Pastor in Nepal Seeks to Change Prison Term into Fine

Order of incarceration issued more than a month ago.

Pastor Keshab Raj Acharya with wife and children. (Morning Star News courtesy of family)

Pastor Keshab Raj Acharya with wife and children. (Morning Star News courtesy of family)

NEW DELHI (Morning Star News) – More than a month after the Supreme Court of Nepal ordered Pastor Keshab Raj Acharya to serve one year in prison under a law against proselytizing, he seeks to convert the sentence into a fine.

He won’t be able to seek the change until March, though, and the Supreme Court on Jan. 23 ordered his prison term to begin.

“The fact is that the police can come any time and arrest me,” Pastor Acharya told Morning Star News. “But till they do, I am here, serving the Lord.”

The Dolpa District court had sentenced Pastor Acharya to two years in prison and a fine of 20,000 rupees (US$167) for “outraging religious feelings” and “proselytizing” in November 2021. On July 13, 2022, the Jumla High Court reviewed and confirmed the pastor’s conviction for proselytism but reduced the punishment to one year of imprisonment.

With the support of Alliance Defending Freedom International, he appealed the ruling. After the Supreme Court refused to consider his appeal on Oct. 6 and upheld the High Court’s decision, Acharya has found he cannot challenge the rulings with Supreme Court as he had hoped.

“I was told that there is no provision of re-applying to the Supreme Court,” he said. “So, there is no way to challenge the High Court’s decision that the Supreme Court has upheld the last time.”

The High Court on July 13 reduced Acharya’s sentence from two years in prison and a fine of US$167, imposed by the Dolpa District Court, to one year and a fine of US$75.

Many lawyers have suggested Pastor Acharya approach the Dolpa District Court to convert his prison sentence into a fine, and that will be his next step, he said.

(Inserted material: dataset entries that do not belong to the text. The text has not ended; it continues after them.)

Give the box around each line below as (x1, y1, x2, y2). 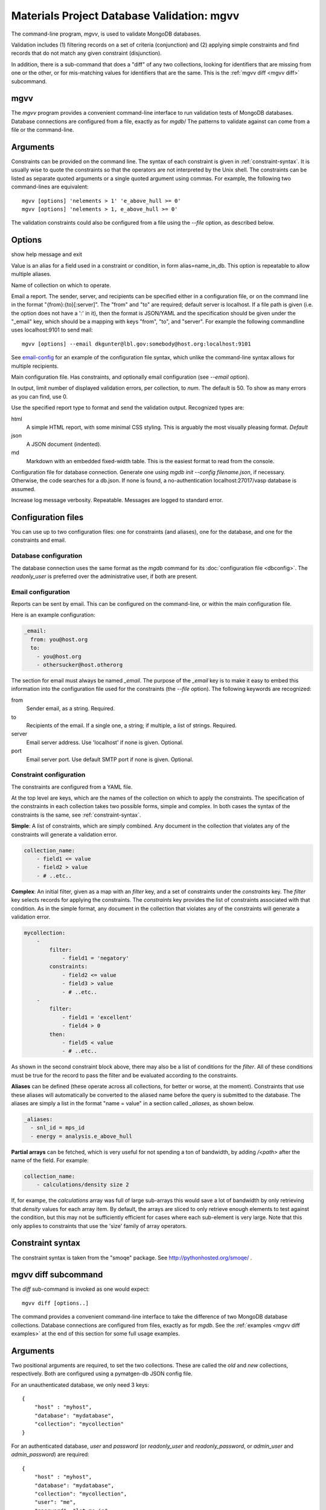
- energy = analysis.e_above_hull (30, 1132, 133, 1140)
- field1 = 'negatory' (62, 955, 129, 962)
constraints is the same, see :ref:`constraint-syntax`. (11, 811, 141, 818)
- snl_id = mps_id (30, 1124, 85, 1131)
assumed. (11, 485, 36, 492)
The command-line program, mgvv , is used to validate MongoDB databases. (11, 30, 202, 37)
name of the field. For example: (11, 1157, 89, 1164)
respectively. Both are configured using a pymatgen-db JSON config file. (11, 1370, 193, 1377)
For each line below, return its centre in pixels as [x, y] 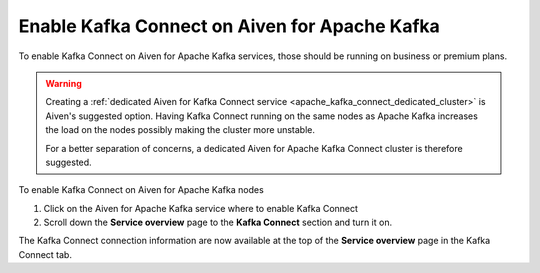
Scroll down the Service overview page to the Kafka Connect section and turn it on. [218, 222]
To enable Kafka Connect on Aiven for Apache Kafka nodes [141, 190]
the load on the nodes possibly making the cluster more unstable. [180, 130]
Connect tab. [45, 254]
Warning [63, 83]
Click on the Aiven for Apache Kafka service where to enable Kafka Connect [201, 208]
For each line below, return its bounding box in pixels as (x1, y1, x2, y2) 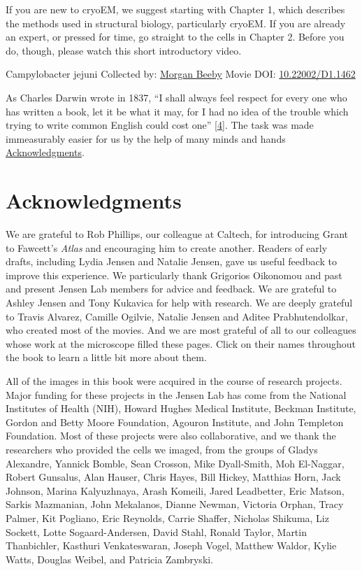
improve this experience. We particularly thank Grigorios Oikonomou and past (6, 267, 342, 282)
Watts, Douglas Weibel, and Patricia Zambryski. (6, 551, 214, 566)
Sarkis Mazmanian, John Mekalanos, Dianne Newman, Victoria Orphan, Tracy (6, 497, 344, 512)
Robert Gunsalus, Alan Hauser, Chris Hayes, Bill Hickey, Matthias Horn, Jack (6, 470, 341, 484)
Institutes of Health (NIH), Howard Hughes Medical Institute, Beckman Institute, (6, 401, 356, 416)
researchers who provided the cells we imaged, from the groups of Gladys (6, 442, 318, 456)
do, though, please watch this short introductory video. (6, 43, 242, 57)
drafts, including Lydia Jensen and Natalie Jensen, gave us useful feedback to (6, 254, 337, 269)
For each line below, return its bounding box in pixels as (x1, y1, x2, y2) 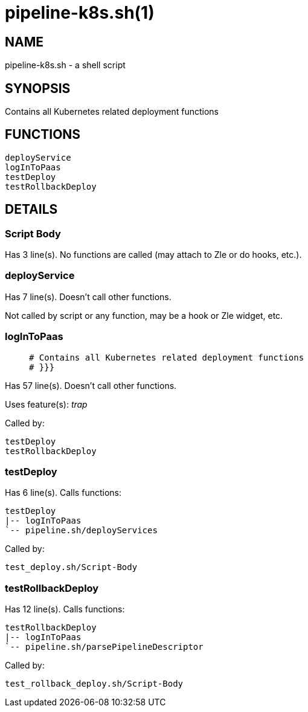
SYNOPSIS (5, 80, 71, 96)
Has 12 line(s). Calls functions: (5, 604, 125, 615)
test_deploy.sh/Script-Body (5, 562, 138, 572)
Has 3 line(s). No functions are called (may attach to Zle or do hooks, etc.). (5, 249, 302, 260)
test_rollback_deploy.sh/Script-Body (5, 679, 184, 689)
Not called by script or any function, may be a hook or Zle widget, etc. (5, 310, 283, 321)
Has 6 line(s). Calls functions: (5, 487, 121, 498)
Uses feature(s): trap (5, 399, 88, 409)
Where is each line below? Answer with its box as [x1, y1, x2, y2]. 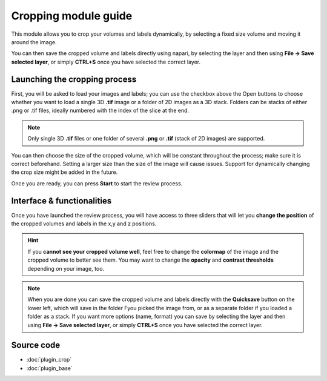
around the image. [11, 38, 57, 45]
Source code [11, 340, 61, 351]
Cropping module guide [11, 9, 133, 22]
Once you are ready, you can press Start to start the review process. [11, 179, 183, 187]
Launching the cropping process [11, 74, 137, 84]
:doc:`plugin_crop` [26, 356, 72, 363]
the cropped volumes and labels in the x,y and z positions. [11, 220, 157, 227]
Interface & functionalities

“But it entirely depends on the judge – if he allows, then I will apply for the same,” he said. “If he does not allow, I will have to spend my term in the prison.”

Pastor Acharya has not appealed for the change yet because Dolpa is a cold and remote district, especially at this time of the year, he said. The judges (officials) sometimes leave the mountain district and move to lower districts with milder climates.

“The officials return in the month of March, and I plan to apply in that month,” Pastor Acharya said, requesting prayer.

He said it takes him three days to reach Dolpa by bus from Pokhara, where he now lives. Dolpa is 400 miles from Pokhara.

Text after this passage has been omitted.